Task directions: Search the records for "limanların" and copy each line that holds it.

Data listing:
○ ○ ○

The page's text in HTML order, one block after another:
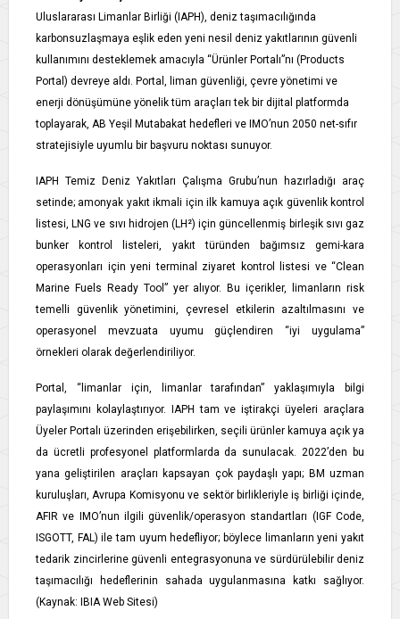
Uluslararası Limanlar Birliği (IAPH), deniz taşımacılığında
karbonsuzlaşmaya eşlik eden yeni nesil deniz yakıtlarının güvenli
kullanımını desteklemek amacıyla “Ürünler Portalı”nı (Products
Portal) devreye aldı. Portal, liman güvenliği, çevre yönetimi ve
enerji dönüşümüne yönelik tüm araçları tek bir dijital platformda
toplayarak, AB Yeşil Mutabakat hedefleri ve IMO’nun 2050 net-sıfır
stratejisiyle uyumlu bir başvuru noktası sunuyor.
IAPH Temiz Deniz Yakıtları Çalışma Grubu’nun hazırladığı araç
setinde; amonyak yakıt ikmali için ilk kamuya açık güvenlik kontrol
listesi, LNG ve sıvı hidrojen (LH²) için güncellenmiş birleşik sıvı gaz
bunker kontrol listeleri, yakıt türünden bağımsız gemi-kara
operasyonları için yeni terminal ziyaret kontrol listesi ve “Clean
Marine Fuels Ready Tool” yer alıyor. Bu içerikler, limanların risk
temelli güvenlik yönetimini, çevresel etkilerin azaltılmasını ve
operasyonel mevzuata uyumu güçlendiren “iyi uygulama”
örnekleri olarak değerlendiriliyor.
Portal, “limanlar için, limanlar tarafından” yaklaşımıyla bilgi
paylaşımını kolaylaştırıyor. IAPH tam ve iştirakçi üyeleri araçlara
Üyeler Portalı üzerinden erişebilirken, seçili ürünler kamuya açık ya
da ücretli profesyonel platformlarda da sunulacak. 2022’den bu
yana geliştirilen araçları kapsayan çok paydaşlı yapı; BM uzman
kuruluşları, Avrupa Komisyonu ve sektör birlikleriyle iş birliği içinde,
AFIR ve IMO’nun ilgili güvenlik/operasyon standartları (IGF Code,
ISGOTT, FAL) ile tam uyum hedefliyor; böylece limanların yeni yakıt
tedarik zincirlerine güvenli entegrasyonuna ve sürdürülebilir deniz
taşımacılığı hedeflerinin sahada uygulanmasına katkı sağlıyor.
(Kaynak: IBIA Web Sitesi)

○ ○ ○

Written answer:
Marine Fuels Ready Tool” yer alıyor. Bu içerikler, limanların risk
ISGOTT, FAL) ile tam uyum hedefliyor; böylece limanların yeni yakıt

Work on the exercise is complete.